Solid validity was concluded for a practical, simulation-based clinical lung ultrasound (LUS) test.

Background: Clinical lung ultrasound (LUS) is a fast bedside diagnostic tool which can assist clinicians in decisions regarding the treatment and monitoring of patients with respiratory symptoms. LUS training and education differ widely, and is often done in a clinical setting, with potential risks for patients if decisions are made based on the wrong interpretations. No clear guidelines or recommendations for objective and standardized assessment of LUS skills exist, and those that do are often based on a fixed time-frame or an arbitrary number of examinations performed; this does not ensure adequate competencies.
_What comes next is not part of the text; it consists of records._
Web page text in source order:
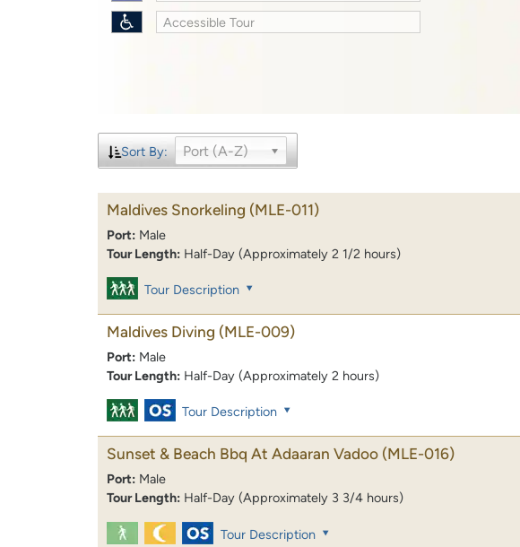
Accessible Tour
Sort By: Port (A-Z)
Maldives Snorkeling (MLE-011)
Port: Male
Tour Length: Half-Day (Approximately 2 1/2 hours)
Tour Description
Maldives Diving (MLE-009)
Port: Male
Tour Length: Half-Day (Approximately 2 hours)
Tour Description
Sunset & Beach Bbq At Adaaran Vadoo (MLE-016)
Port: Male
Tour Length: Half-Day (Approximately 3 3/4 hours)
Tour Description

Objectives: The study aimed to develop and gather validity evidence for a practical, simulation-based test in LUS.

Methods: Nine cases were developed in collaboration with 3D Systems Healthcare, Littleton, CO, USA, representing the most common diagnosis and sonographic findings in patients with respiratory symptoms. Thirty-six participants with different levels of competence in LUS, completed the test. The participants were divided into groups, i.e., novices, intermediates, and experienced, according to their experience with LUS, the number of examinations they had performed, and any research they had conducted. Their answers were used for item analyses.

Results: The intraclass correlation coefficient, Cronbachs’ α, was 0.69 summarized, and there was a statistically significant difference (p < 0.001) between the novices and the trained participants (intermediates and experienced). A pass/fail score of 16 points was calculated according to the contrasting-groups method.

Conclusion: We developed a test for the assessment of clinical competencies in LUS. The test proved solid validity evidence, and a pass/fail standard without any false-negatives, and only 2 explained false-positives.